Sjögren’s syndrome can be difficult to diagnose. Its signs and symptoms can be similar to those of other conditions, or they may be mild and not seem like part of a larger disease. Your health care provider will give you a physical exam and ask you questions about your symptoms. Make sure to tell him or her about all symptoms you have had. You may also have tests such as:
Blood tests. These look for certain chemicals in the blood that can show how active your body's immune system is.
Eye tests. Your tear production may be measured. You may also be given special eye drops that show dry patches on the eyes.
Mouth tests. The function of your saliva gland and your saliva flow may be measured. You may also have a small piece of a salivary gland removed for testing (biopsy).

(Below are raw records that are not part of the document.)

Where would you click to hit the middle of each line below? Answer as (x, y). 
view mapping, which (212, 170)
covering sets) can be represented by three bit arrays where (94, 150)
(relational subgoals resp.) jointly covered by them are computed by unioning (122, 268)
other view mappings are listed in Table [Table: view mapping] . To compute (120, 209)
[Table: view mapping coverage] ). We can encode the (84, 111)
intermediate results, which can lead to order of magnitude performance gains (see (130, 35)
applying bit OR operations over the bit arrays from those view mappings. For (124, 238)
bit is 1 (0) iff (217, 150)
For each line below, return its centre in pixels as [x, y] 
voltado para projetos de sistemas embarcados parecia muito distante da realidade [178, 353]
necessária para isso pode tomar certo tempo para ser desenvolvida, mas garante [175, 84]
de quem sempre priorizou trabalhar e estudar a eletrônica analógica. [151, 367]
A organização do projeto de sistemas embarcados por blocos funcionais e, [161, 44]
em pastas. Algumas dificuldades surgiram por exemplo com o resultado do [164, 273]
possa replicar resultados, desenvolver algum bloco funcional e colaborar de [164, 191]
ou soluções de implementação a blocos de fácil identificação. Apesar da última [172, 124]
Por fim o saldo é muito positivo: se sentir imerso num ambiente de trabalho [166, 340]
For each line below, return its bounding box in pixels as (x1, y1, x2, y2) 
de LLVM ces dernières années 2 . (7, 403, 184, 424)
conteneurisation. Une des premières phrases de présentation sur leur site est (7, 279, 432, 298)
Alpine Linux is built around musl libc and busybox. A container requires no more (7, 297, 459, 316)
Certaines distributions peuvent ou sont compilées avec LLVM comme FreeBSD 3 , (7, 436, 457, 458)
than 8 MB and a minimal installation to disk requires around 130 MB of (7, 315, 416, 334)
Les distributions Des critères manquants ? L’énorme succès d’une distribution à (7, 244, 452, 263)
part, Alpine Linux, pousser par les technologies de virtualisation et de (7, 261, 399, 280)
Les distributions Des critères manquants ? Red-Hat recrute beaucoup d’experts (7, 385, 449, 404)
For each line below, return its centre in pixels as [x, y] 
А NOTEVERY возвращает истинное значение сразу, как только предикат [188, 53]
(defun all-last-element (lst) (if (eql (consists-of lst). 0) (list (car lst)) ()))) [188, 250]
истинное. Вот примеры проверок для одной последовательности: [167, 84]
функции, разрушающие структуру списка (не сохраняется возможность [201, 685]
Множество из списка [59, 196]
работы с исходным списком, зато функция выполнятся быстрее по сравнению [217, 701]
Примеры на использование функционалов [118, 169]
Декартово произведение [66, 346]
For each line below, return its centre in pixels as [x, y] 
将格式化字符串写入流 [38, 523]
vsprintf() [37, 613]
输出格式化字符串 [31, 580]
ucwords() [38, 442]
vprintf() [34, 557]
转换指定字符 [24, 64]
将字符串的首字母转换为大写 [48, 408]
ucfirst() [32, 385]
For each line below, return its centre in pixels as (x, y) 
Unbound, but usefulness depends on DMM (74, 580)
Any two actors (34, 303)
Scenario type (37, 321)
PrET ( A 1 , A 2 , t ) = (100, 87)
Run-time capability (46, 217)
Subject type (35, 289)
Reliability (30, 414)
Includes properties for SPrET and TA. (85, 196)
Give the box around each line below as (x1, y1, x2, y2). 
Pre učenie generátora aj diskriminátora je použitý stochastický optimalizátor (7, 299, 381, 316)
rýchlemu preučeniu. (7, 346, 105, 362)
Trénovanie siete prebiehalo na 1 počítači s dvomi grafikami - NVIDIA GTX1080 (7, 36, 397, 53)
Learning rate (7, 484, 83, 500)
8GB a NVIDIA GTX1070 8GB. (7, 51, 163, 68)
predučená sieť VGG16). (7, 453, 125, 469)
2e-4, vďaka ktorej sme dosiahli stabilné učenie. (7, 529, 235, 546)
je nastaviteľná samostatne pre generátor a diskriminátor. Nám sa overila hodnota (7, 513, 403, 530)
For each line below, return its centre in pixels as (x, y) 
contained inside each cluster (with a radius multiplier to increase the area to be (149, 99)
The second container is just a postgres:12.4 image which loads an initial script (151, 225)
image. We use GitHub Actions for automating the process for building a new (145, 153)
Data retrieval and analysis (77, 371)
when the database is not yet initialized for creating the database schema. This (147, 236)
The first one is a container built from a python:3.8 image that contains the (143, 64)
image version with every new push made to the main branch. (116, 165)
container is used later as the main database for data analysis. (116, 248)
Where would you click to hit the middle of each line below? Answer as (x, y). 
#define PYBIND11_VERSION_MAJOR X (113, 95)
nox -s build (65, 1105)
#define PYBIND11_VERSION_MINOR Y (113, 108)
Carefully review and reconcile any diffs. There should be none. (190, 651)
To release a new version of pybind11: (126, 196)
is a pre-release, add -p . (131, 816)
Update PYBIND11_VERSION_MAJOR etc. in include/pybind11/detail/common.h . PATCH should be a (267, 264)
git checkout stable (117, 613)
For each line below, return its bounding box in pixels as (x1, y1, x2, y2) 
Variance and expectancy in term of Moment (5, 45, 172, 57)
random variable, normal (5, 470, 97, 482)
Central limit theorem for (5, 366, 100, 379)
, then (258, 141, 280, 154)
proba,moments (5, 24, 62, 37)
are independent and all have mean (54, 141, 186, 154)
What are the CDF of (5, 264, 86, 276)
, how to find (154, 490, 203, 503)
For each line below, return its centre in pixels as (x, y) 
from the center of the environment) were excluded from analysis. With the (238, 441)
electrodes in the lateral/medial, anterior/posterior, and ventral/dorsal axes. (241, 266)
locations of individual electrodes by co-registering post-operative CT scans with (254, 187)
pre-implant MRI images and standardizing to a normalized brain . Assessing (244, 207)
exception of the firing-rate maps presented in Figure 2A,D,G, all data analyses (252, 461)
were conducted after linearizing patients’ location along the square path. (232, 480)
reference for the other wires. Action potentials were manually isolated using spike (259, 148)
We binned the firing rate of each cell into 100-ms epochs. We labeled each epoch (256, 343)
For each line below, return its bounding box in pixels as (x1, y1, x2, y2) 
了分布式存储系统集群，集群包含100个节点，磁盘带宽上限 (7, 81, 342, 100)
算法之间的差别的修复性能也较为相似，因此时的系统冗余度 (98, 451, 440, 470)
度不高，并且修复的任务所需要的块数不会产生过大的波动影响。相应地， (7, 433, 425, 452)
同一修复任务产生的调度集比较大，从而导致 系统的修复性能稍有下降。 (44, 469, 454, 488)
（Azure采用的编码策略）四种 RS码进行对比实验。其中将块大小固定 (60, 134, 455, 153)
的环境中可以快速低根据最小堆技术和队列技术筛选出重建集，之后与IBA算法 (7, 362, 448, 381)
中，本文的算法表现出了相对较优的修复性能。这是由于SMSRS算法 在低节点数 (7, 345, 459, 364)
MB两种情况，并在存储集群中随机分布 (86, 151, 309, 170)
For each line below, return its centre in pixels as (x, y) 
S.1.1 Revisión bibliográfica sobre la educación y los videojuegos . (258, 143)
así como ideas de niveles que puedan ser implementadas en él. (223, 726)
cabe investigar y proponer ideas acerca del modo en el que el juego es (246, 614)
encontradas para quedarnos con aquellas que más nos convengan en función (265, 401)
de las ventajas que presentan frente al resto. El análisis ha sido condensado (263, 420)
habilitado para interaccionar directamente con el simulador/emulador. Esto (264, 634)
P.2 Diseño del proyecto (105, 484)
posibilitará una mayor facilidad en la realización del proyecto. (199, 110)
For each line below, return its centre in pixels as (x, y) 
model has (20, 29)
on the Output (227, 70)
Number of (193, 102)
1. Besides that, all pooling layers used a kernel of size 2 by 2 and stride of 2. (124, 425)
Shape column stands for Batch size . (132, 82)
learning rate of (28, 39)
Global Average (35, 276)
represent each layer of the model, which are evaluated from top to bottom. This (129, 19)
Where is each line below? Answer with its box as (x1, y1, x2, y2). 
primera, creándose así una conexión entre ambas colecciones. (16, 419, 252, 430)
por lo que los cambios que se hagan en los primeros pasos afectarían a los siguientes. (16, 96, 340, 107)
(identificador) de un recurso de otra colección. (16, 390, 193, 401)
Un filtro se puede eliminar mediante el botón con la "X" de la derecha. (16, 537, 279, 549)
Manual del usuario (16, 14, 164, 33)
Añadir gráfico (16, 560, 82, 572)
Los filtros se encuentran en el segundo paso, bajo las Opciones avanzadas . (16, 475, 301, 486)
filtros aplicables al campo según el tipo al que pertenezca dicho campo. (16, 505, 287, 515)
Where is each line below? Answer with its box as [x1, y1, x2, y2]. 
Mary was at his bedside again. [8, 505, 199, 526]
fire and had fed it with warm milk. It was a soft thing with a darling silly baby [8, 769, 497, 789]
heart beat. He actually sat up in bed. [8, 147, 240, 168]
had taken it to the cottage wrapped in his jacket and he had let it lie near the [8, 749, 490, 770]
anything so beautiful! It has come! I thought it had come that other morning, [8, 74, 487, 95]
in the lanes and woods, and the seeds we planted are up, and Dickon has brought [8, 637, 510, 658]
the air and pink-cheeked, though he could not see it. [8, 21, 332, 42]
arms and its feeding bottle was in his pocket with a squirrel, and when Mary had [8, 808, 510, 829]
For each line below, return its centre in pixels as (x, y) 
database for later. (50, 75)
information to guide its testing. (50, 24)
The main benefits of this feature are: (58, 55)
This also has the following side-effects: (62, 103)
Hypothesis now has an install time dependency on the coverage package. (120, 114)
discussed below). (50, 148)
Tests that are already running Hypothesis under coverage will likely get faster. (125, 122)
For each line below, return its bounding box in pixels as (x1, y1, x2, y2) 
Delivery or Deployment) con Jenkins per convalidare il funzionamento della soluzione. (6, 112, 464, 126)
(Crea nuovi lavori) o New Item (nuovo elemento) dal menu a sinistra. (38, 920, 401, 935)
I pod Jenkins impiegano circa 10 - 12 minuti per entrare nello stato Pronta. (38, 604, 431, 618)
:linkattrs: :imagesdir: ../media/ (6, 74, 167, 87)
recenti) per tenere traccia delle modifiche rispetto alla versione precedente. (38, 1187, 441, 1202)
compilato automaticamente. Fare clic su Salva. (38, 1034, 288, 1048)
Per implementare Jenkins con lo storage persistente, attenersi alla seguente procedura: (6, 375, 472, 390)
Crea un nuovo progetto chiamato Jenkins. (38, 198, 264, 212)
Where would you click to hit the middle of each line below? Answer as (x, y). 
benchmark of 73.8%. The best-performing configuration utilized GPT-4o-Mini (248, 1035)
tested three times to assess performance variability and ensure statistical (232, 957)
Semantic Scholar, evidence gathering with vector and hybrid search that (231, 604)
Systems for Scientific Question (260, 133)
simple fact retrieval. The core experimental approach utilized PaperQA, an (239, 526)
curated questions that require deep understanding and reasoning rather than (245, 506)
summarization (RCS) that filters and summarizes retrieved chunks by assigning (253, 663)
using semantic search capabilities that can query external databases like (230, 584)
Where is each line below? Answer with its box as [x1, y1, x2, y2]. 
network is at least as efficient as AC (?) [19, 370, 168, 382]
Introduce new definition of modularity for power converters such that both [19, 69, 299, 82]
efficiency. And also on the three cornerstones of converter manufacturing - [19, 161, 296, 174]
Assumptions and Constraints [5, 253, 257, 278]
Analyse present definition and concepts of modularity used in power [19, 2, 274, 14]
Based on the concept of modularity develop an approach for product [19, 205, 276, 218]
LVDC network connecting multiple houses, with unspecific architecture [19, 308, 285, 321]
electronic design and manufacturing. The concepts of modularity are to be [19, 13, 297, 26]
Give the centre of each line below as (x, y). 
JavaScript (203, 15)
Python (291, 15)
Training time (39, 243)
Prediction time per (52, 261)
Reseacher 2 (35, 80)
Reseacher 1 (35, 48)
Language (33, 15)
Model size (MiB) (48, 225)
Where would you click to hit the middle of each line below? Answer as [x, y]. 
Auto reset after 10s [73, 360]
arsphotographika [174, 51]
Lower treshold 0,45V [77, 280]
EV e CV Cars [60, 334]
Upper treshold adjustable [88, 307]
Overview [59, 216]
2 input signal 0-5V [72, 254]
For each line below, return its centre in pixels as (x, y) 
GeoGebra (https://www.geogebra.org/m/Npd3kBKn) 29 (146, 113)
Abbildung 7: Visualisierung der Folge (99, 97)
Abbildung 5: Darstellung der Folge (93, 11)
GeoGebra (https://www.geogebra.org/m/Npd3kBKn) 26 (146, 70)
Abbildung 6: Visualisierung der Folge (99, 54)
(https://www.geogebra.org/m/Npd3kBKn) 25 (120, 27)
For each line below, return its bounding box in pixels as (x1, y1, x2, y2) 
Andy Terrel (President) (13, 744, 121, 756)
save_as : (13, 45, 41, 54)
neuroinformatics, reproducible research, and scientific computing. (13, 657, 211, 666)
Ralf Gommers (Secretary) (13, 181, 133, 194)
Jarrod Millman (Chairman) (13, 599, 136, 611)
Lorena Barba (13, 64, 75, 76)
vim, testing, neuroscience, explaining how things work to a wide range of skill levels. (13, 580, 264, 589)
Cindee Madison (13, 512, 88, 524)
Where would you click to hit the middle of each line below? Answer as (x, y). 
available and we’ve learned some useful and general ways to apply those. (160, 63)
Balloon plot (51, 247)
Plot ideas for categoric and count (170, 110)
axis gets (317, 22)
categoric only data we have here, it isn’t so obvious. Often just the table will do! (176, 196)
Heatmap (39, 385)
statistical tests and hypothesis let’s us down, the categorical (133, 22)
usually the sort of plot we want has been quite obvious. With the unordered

There is no cure for Sjögren’s, but its signs and symptoms can be treated. Your treatment depends on what your signs and symptoms are. Treatment can include:
Medication. There are different kinds of medications that can treat joint and muscle pain, reduce inflammation, help you make more saliva, and cause the immune system to not work as much.
Eye drops, gel, or ointment. These can treat dryness of the eye.
Lip balm or ointment. This can help soothe dry lips.
Sugar-free gum or candy. These can help your mouth make more saliva.
Artificial saliva. Your health care provider can prescribe a rinse or spray to help keep your mouth moist.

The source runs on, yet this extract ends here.